Miss Miller smiled, too, as they continued through the garden and came to the grape arbour. She gave them a short talk on the habits and qualities of various grapes and how to distinguish the grape-vine-leaf of the different varieties.

"Miss Miller, I spy a few cherries left for us by the robins. I will climb the tree and pick them while you tell the girls about the fruit," offered Zan, taking her basket and soon, up among the branches, throwing down cherries for the Band.

"If we had been a few weeks sooner we should have seen the blossoms fall off and leave small cups where they have been. This cup dries up and finally bursts. Inside it, the tiny green cherry has been forming. This now grows and with the aid of sun and rain, becomes this size, but it is still green; when it is full-grown it turns a pale yellow, then pink, and lastly a crimson like this one. At that time, the fruit is ripe for picking, or the robins will get them before you know it! Robins are very fond of ripe cherries."

Zan had gathered all within reach and slid down the tree with her basket. "Hardly worth the bother there are so few," said she, shaking them in the bottom of the basket.

"But they are fine and sweet!" remarked Jane, smacking her lips over one.

"Oh, look quick! See the rabbit over there in that green patch!" cried Elena, eagerly.

"Yes, it's one of the bunnies I told you of. He knows where the carrot and cabbage patches are. He's digging for a carrot now. Let's go over very softly and watch him," said Zan.

But the rabbit was too timid to remain at dinner with a number of noisy girls watching nearby, and he soon disappeared.

Hilda pulled out the young carrot the bunny had partly dug out and asked Miss Miller about it.

"The carrot is a root vegetable that is at first a tiny thin string that grows down into the dark earth. As the leaves grow the root grows too, and in the fall when the leaves dry and die, the root remains until it is dug out for use. If it is not used it remains in the ground until spring when it sends up new leaves and flowers. The blossoms make seeds and these in turn fall and grow new carrots, then the old one, its purpose fulfilled, dies."

"Poor old carrot! It works away down in the darkness all its life, and furnishes flowers for new carrots, and then dies, without ever having enjoyed the world," sighed Zan.

"But it did its work well, and that is all we are expected to do here," said Miss Miller.

"Well, I think I'd like a bit more beauty in my life than the carrot gets, or I'd rebel," laughed Elena.

As the Band walked through the garden, first noting one vegetable, then another, they arrived at some fruit trees. "There's a prune, girls," said Miss Miller, pointing to a plum that hung in the sunshine from a slender tree-branch.

"A prune! Why, it's a plum!" laughed Nita.

"A plum that will be a fine prune some day!"

"Are prunes made from plums?" asked Elena, dubiously.

"Yes, but not all plums will make good prunes. A special kind is raised for that purpose. In California, where most of our best prunes come from, great orchards of plum trees grow and bear fruit. When the plums are ripe they are gathered and packed in boxes to be shipped to every part of the globe."

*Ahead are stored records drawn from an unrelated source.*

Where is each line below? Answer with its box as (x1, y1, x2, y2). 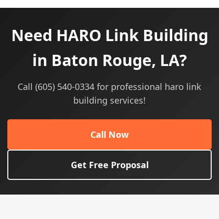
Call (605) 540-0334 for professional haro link (18, 81, 201, 92)
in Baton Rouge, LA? (32, 49, 187, 70)
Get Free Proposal (70, 159, 149, 171)
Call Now (90, 129, 129, 140)
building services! (73, 94, 146, 106)
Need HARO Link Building (11, 24, 208, 45)
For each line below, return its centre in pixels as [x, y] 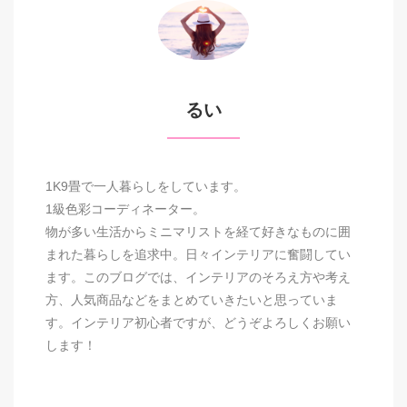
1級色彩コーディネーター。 [125, 209]
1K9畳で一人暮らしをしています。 [146, 187]
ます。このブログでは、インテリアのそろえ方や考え [198, 278]
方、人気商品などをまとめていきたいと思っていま [192, 300]
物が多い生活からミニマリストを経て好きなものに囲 [198, 232]
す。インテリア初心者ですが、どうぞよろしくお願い [198, 323]
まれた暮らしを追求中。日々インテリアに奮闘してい [198, 255]
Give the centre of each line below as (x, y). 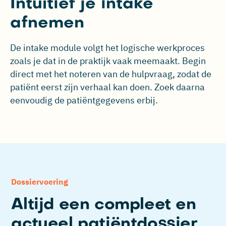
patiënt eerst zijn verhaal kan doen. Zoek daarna (107, 87)
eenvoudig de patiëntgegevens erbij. (84, 100)
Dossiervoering (40, 182)
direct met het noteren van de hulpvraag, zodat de (111, 74)
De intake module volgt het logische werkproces (107, 48)
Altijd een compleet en (104, 205)
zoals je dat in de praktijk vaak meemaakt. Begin (108, 61)
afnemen (47, 23)
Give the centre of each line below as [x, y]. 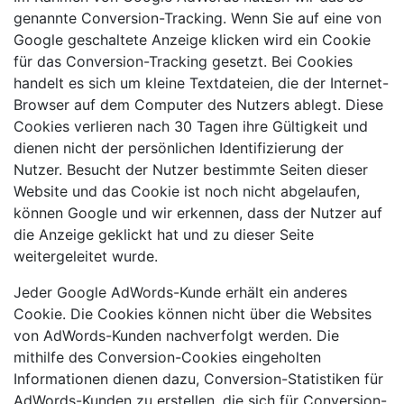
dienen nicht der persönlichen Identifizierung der [179, 147]
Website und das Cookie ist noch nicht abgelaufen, [187, 191]
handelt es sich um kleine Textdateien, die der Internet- [201, 83]
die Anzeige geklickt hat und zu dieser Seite [164, 234]
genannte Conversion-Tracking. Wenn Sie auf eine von [197, 18]
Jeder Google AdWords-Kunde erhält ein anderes [180, 292]
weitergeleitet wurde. [86, 256]
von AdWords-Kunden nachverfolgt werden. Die [176, 335]

Zan spied some raspberry bushes after that and ran over to see if any were ripe enough to pluck. She gathered enough for supper, and turning back to join the other girls, found Miss Miller pointing out the difference between red and black raspberries. The girls listened eagerly to the interesting information that showed them how the blossoms fell to make way for the green seed. The seeds

later, swollen to the size of a ripe berry, being green, gradually changed to a pale yellow; the sun and dew still reaching it turned it to a pink, and at last to the rich crimson with the down on the face. If it should happen to remain on the stem, it would finally dry up and scatter its tiny seeds to sink into the ground and start another vine growing the following spring.

The Band gathered enough lettuce and fruit for supper, and vegetables for dinner the following day, before Miss Miller started toward the house.